The Motley Fool 100 Index ETF (TMFC) seeks to track the Motley Fool 100 Index, which measures the performance of 100 U.S. companies selected by The Motley Fool's investment philosophy emphasizing high-quality businesses with sustainable competitive advantages, strong management, and long-term growth potential.

How It Works

TMFC uses a passively managed approach that replicates the holdings and weightings of its benchmark index. The underlying index employs The Motley Fool's proprietary screening methodology to identify companies with durable competitive moats, consistent profitability, and strong balance sheets. Holdings are typically weighted by market capitalization with periodic rebalancing to maintain index alignment.
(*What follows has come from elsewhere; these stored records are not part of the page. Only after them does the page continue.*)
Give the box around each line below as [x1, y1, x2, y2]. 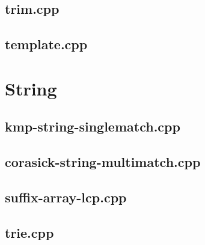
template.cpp [5, 35, 88, 53]
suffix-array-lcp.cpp [5, 187, 127, 206]
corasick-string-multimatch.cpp [5, 153, 201, 171]
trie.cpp [5, 223, 54, 241]
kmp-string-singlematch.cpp [5, 117, 180, 136]
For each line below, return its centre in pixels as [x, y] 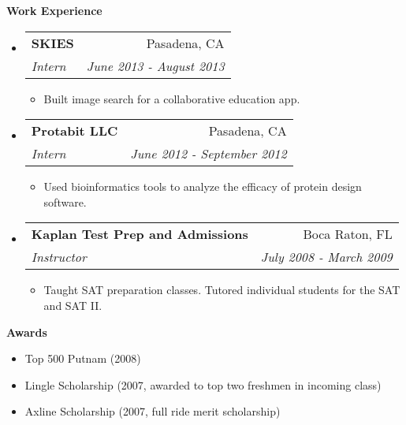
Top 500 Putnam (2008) [83, 358]
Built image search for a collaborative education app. [172, 98]
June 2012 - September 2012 [209, 154]
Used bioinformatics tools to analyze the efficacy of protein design [203, 186]
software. [65, 201]
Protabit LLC [74, 131]
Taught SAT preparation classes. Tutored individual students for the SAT [222, 290]
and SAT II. [73, 305]

The concentrated portfolio focuses on approximately 100 carefully selected stocks across various sectors.

Key Features

  • Applies The Motley Fool's proven investment philosophy through systematic index methodology rather than active stock picking
  • Concentrated portfolio of approximately 100 high-conviction positions versus broad market diversification approaches
  • Zero expense ratio makes it cost-competitive with major index funds while offering differentiated stock selection

Risks

  • This ETF can lose value if The Motley Fool's quality-focused methodology underperforms during market rotations favoring speculative or value stocks
  • Concentrated portfolio of 100 stocks creates higher volatility than broad market ETFs, with individual holdings potentially impacting returns significantly
  • Limited trading history since 2018 inception means performance during various market cycles remains unproven compared to established alternatives

Who Should Own This

Best suited as a satellite holding (10-20% of equity allocation) for investors with 3+ year time horizons seeking exposure to quality-focused stock selection. Medium-to-high risk tolerance required due to concentration risk. Appeals to investors familiar with The Motley Fool's investment approach who want systematic implementation rather than individual stock picking.